中国电机工程学报
中國電機工程學報
중국전궤공정학보
ZHONGGUO DIANJI GONGCHENG XUEBAO
2015年
3期
561-567
,共7页
陈志宝%丁杰%周海%程序%朱想
陳誌寶%丁傑%週海%程序%硃想
진지보%정걸%주해%정서%주상
地基云图%人工神经网络%光伏功率预测%超短期
地基雲圖%人工神經網絡%光伏功率預測%超短期
지기운도%인공신경망락%광복공솔예측%초단기
ground-based cloud images%artificial neural network%photovoltaic power forecast%very short-term
光伏功率由于受到诸多局地随机突变因素的影响,其超短期预测面临很大挑战。云是引起地表辐射随机变化,进而引起光伏出力随机变化的最主要因素之一,在光伏功率预测建模中亟需将云这一因子进行量化和建模。首先,基于全天空云图,利用数字图像处理技术提取与辐射相关的图像特<br> 征;然后,将大气层外辐射、大气质量、图像亮度和云量作为输入因子,将地表辐射作为输出,建立径向基函数神经网络预测模型;最后,根据光电转换模型最终实现光伏功率超短期预测。实验结果表明:计及地基云图信息的光伏功率超短期预测模型,效果明显优于无图像信息的模型,为光伏电站超短期功率精确预测提供了重要的方法。

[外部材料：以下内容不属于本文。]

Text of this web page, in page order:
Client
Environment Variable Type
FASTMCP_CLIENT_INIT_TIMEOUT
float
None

光伏功率由于受到諸多跼地隨機突變因素的影響,其超短期預測麵臨很大挑戰。雲是引起地錶輻射隨機變化,進而引起光伏齣力隨機變化的最主要因素之一,在光伏功率預測建模中亟需將雲這一因子進行量化和建模。首先,基于全天空雲圖,利用數字圖像處理技術提取與輻射相關的圖像特<br> 徵;然後,將大氣層外輻射、大氣質量、圖像亮度和雲量作為輸入因子,將地錶輻射作為輸齣,建立徑嚮基函數神經網絡預測模型;最後,根據光電轉換模型最終實現光伏功率超短期預測。實驗結果錶明:計及地基雲圖信息的光伏功率超短期預測模型,效果明顯優于無圖像信息的模型,為光伏電站超短期功率精確預測提供瞭重要的方法。

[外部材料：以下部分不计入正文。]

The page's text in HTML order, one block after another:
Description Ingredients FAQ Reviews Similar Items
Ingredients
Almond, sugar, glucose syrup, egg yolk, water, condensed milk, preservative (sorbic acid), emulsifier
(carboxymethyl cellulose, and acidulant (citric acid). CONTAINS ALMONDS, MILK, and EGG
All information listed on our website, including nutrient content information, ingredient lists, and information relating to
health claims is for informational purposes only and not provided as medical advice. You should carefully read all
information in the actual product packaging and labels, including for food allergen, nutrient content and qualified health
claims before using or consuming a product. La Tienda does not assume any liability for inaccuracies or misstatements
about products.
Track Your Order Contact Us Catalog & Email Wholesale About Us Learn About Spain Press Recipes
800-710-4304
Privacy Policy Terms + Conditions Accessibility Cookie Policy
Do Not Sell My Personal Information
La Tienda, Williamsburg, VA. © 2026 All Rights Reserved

광복공솔유우수도제다국지수궤돌변인소적영향,기초단기예측면림흔대도전。운시인기지표복사수궤변화,진이인기광복출력수궤변화적최주요인소지일,재광복공솔예측건모중극수장운저일인자진행양화화건모。수선,기우전천공운도,이용수자도상처리기술제취여복사상관적도상특<br> 정;연후,장대기층외복사、대기질량、도상량도화운량작위수입인자,장지표복사작위수출,건립경향기함수신경망락예측모형;최후,근거광전전환모형최종실현광복공솔초단기예측。실험결과표명:계급지기운도신식적광복공솔초단기예측모형,효과명현우우무도상신식적모형,위광복전참초단기공솔정학예측제공료중요적방법。

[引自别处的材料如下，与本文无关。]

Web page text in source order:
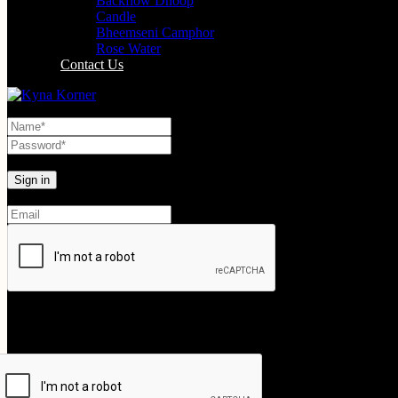
Candle
Bheemseni Camphor
Rose Water
Contact Us

Due to many local random factors’ effect, the very short-term photovoltaic power forecasting is facing great challenges. Cloud is one of the main factors that makes the surface irradiance fluctuate randomly, thereby causing random changes in output of photovoltaic power, so the cloud need to be quantified and taken into account in the modeling of photovoltaic power forecasting. Firstly, based on all-sky cloud images, the image features related to ground irradiance were extracted using digital image processing techniques. And then the radical basis function (RBF) neural network forecasting model was established, in which the input factors consist of extraterrestrial irradiation, air mass and cloud image features such as image brightness and cloud amount, and the surface irradiance was as output factor. Finally, the very short-term photovoltaic power forecasting was achieved by conversion model of irradiance and power. The experimental results show that, the performance of photovoltaic power forecasting model taking into account the cloud image information was better than the model without any image information. So an important approach was proposed for very short-term photovoltaic power precisely forecast.